--- REQUIRED ACTION ---
An exact repetition of the data is required; no picture should appear in it.

─── INFORMATION SUPPLIED

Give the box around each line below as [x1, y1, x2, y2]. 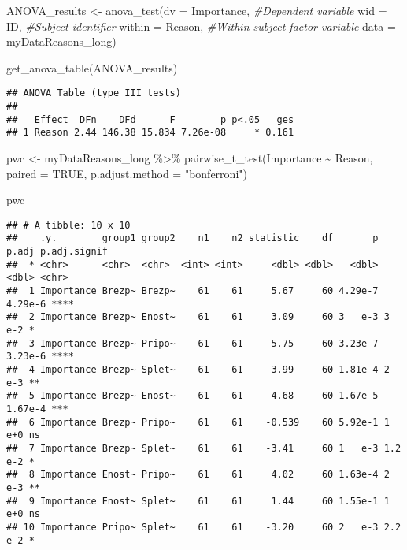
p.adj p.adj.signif [6, 246, 108, 258]
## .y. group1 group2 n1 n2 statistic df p [6, 232, 379, 244]
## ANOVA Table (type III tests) [6, 87, 181, 99]
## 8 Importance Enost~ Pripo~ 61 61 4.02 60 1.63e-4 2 [6, 469, 390, 481]
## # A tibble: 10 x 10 [6, 219, 131, 231]
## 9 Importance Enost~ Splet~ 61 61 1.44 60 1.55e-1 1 [6, 495, 390, 507]
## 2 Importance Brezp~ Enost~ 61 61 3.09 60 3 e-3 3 [6, 311, 390, 323]
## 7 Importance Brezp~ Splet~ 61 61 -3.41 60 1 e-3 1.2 [6, 442, 401, 454]
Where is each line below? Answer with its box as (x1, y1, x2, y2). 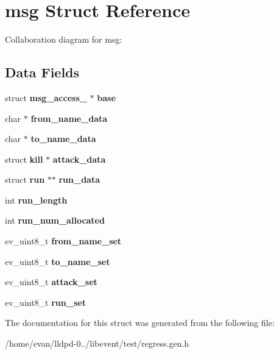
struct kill (5, 152, 43, 165)
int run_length (5, 193, 68, 206)
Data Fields (5, 63, 80, 82)
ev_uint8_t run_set (5, 296, 86, 308)
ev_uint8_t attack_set (5, 275, 97, 288)
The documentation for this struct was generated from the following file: (5, 316, 275, 329)
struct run (5, 173, 45, 186)
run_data (58, 173, 100, 186)

──────

--- TASK ANSWER ---
Give the box around each line below as [x1, y1, x2, y2]. 
p.adj p.adj.signif [6, 246, 108, 258]
## .y. group1 group2 n1 n2 statistic df p [6, 232, 379, 244]
## ANOVA Table (type III tests) [6, 87, 181, 99]
## 8 Importance Enost~ Pripo~ 61 61 4.02 60 1.63e-4 2 [6, 469, 390, 481]
## # A tibble: 10 x 10 [6, 219, 131, 231]
## 9 Importance Enost~ Splet~ 61 61 1.44 60 1.55e-1 1 [6, 495, 390, 507]
## 2 Importance Brezp~ Enost~ 61 61 3.09 60 3 e-3 3 [6, 311, 390, 323]
## 7 Importance Brezp~ Splet~ 61 61 -3.41 60 1 e-3 1.2 [6, 442, 401, 454]
Where is each line below? Answer with its box as (x1, y1, x2, y2). 
struct kill (5, 152, 43, 165)
int run_length (5, 193, 68, 206)
Data Fields (5, 63, 80, 82)
ev_uint8_t run_set (5, 296, 86, 308)
ev_uint8_t attack_set (5, 275, 97, 288)
The documentation for this struct was generated from the following file: (5, 316, 275, 329)
struct run (5, 173, 45, 186)
run_data (58, 173, 100, 186)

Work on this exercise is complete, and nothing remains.